Task details >> Reproduce the full listing without a single change.

Material shown >>
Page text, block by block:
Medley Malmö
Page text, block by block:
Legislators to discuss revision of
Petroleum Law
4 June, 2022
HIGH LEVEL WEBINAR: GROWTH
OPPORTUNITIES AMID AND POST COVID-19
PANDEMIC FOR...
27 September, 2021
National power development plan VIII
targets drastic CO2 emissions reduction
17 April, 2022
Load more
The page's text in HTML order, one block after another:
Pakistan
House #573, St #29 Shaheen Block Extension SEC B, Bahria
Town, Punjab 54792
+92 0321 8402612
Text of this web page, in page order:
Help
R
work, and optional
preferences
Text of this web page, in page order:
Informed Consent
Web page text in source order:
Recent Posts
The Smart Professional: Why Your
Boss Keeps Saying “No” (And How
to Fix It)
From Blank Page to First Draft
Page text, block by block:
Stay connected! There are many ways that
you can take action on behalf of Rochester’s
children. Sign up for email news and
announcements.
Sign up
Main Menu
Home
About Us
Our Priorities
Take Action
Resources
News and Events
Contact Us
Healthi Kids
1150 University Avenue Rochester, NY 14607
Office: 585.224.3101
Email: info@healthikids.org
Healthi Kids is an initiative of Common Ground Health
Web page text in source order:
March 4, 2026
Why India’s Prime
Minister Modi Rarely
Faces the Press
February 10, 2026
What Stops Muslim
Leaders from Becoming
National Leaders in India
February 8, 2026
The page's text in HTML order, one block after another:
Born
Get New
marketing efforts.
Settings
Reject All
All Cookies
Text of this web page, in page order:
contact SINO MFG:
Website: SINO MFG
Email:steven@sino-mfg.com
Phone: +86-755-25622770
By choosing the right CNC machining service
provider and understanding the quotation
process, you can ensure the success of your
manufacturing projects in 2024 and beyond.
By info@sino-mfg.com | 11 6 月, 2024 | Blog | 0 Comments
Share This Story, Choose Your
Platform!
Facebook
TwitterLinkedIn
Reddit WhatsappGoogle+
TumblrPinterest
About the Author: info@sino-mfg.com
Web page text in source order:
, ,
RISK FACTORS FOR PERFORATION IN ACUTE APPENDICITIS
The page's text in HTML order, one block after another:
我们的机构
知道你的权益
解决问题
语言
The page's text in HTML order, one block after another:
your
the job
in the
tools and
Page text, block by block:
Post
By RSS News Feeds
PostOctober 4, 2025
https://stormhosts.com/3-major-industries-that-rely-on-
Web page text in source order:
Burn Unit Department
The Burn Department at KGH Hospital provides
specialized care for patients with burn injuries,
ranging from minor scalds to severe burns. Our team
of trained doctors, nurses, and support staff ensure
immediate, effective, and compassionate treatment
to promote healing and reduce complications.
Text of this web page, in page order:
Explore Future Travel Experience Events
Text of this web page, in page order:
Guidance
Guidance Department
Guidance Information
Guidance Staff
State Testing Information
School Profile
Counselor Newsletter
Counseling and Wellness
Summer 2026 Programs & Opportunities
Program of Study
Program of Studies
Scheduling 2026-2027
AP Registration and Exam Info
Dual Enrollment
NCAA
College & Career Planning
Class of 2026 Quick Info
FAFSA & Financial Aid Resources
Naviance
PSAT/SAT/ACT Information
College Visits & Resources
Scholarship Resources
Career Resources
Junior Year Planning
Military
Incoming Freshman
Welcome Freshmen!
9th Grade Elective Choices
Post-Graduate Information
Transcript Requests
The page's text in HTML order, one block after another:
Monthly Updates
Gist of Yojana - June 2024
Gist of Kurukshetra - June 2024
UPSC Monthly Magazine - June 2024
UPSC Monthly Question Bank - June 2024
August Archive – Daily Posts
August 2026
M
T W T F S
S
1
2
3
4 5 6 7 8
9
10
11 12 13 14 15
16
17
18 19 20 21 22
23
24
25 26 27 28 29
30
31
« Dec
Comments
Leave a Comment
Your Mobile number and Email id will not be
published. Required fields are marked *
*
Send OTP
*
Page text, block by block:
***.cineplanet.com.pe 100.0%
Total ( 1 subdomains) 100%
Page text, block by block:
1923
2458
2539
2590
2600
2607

Solution to the problem >>
Page text, block by block:
Medley Malmö
Page text, block by block:
Legislators to discuss revision of
Petroleum Law
4 June, 2022
HIGH LEVEL WEBINAR: GROWTH
OPPORTUNITIES AMID AND POST COVID-19
PANDEMIC FOR...
27 September, 2021
National power development plan VIII
targets drastic CO2 emissions reduction
17 April, 2022
Load more
The page's text in HTML order, one block after another:
Pakistan
House #573, St #29 Shaheen Block Extension SEC B, Bahria
Town, Punjab 54792
+92 0321 8402612
Text of this web page, in page order:
Help
R
work, and optional
preferences
Text of this web page, in page order:
Informed Consent
Web page text in source order:
Recent Posts
The Smart Professional: Why Your
Boss Keeps Saying “No” (And How
to Fix It)
From Blank Page to First Draft
Page text, block by block:
Stay connected! There are many ways that
you can take action on behalf of Rochester’s
children. Sign up for email news and
announcements.
Sign up
Main Menu
Home
About Us
Our Priorities
Take Action
Resources
News and Events
Contact Us
Healthi Kids
1150 University Avenue Rochester, NY 14607
Office: 585.224.3101
Email: info@healthikids.org
Healthi Kids is an initiative of Common Ground Health
Web page text in source order:
March 4, 2026
Why India’s Prime
Minister Modi Rarely
Faces the Press
February 10, 2026
What Stops Muslim
Leaders from Becoming
National Leaders in India
February 8, 2026
The page's text in HTML order, one block after another:
Born
Get New
marketing efforts.
Settings
Reject All
All Cookies
Text of this web page, in page order:
contact SINO MFG:
Website: SINO MFG
Email:steven@sino-mfg.com
Phone: +86-755-25622770
By choosing the right CNC machining service
provider and understanding the quotation
process, you can ensure the success of your
manufacturing projects in 2024 and beyond.
By info@sino-mfg.com | 11 6 月, 2024 | Blog | 0 Comments
Share This Story, Choose Your
Platform!
Facebook
TwitterLinkedIn
Reddit WhatsappGoogle+
TumblrPinterest
About the Author: info@sino-mfg.com
Web page text in source order:
, ,
RISK FACTORS FOR PERFORATION IN ACUTE APPENDICITIS
The page's text in HTML order, one block after another:
我们的机构
知道你的权益
解决问题
语言
The page's text in HTML order, one block after another:
your
the job
in the
tools and
Page text, block by block:
Post
By RSS News Feeds
PostOctober 4, 2025
https://stormhosts.com/3-major-industries-that-rely-on-
Web page text in source order:
Burn Unit Department
The Burn Department at KGH Hospital provides
specialized care for patients with burn injuries,
ranging from minor scalds to severe burns. Our team
of trained doctors, nurses, and support staff ensure
immediate, effective, and compassionate treatment
to promote healing and reduce complications.
Text of this web page, in page order:
Explore Future Travel Experience Events
Text of this web page, in page order:
Guidance
Guidance Department
Guidance Information
Guidance Staff
State Testing Information
School Profile
Counselor Newsletter
Counseling and Wellness
Summer 2026 Programs & Opportunities
Program of Study
Program of Studies
Scheduling 2026-2027
AP Registration and Exam Info
Dual Enrollment
NCAA
College & Career Planning
Class of 2026 Quick Info
FAFSA & Financial Aid Resources
Naviance
PSAT/SAT/ACT Information
College Visits & Resources
Scholarship Resources
Career Resources
Junior Year Planning
Military
Incoming Freshman
Welcome Freshmen!
9th Grade Elective Choices
Post-Graduate Information
Transcript Requests
The page's text in HTML order, one block after another:
Monthly Updates
Gist of Yojana - June 2024
Gist of Kurukshetra - June 2024
UPSC Monthly Magazine - June 2024
UPSC Monthly Question Bank - June 2024
August Archive – Daily Posts
August 2026
M
T W T F S
S
1
2
3
4 5 6 7 8
9
10
11 12 13 14 15
16
17
18 19 20 21 22
23
24
25 26 27 28 29
30
31
« Dec
Comments
Leave a Comment
Your Mobile number and Email id will not be
published. Required fields are marked *
*
Send OTP
*
Page text, block by block:
***.cineplanet.com.pe 100.0%
Total ( 1 subdomains) 100%
Page text, block by block:
1923
2458
2539
2590
2600
2607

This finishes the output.